We performed a comparison between Microsoft Sentinel and Wazuh based on our users’ reviews in five categories. After reading all of the collected data, you can find our conclusion below.

  • Features: Microsoft Sentinel effectively identifies threats and integrates seamlessly with other Microsoft solutions. Users say Sentinel makes it easy to find information quickly using KQL queries and praised the solution’s centralized log storage. Wazuh stands out for its effortless integration, excellent log monitoring capabilities, and ELK-based investigation. Microsoft Sentinel could benefit from simplifying documentation, enhancing collaboration with security vendors, and improving data ingestion.

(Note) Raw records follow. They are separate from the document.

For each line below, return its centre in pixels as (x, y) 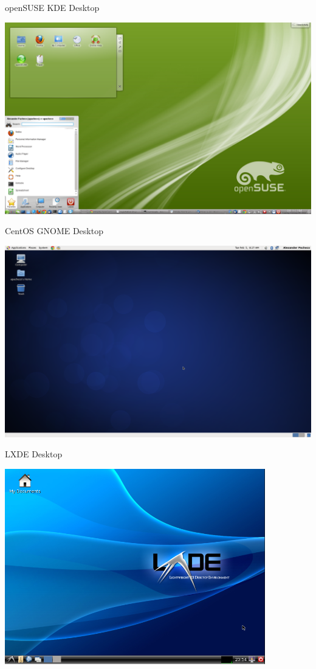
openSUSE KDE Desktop (52, 7)
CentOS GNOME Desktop (54, 231)
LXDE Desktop (34, 454)

Users also want more robust threat intelligence and UEBA features. Wazuh needs improvements in event source coverage, threat intelligence integration, and real-time monitoring of Unix systems.

  • Service and Support: Some users praised Microsoft’s quick response times and expertise, while others experienced challenges and support delays. Wazuh's customer service is generally deemed satisfactory overall, and many customers noted that they could easily find answers from community forums.

  • Ease of Deployment: Some users said that deploying Microsoft Sentinel is straightforward, while others consider it to be moderately complex. Some users said that Wazuh’s setup is easy and fast, while others perceived it as complicated and said it required a significant amount of time.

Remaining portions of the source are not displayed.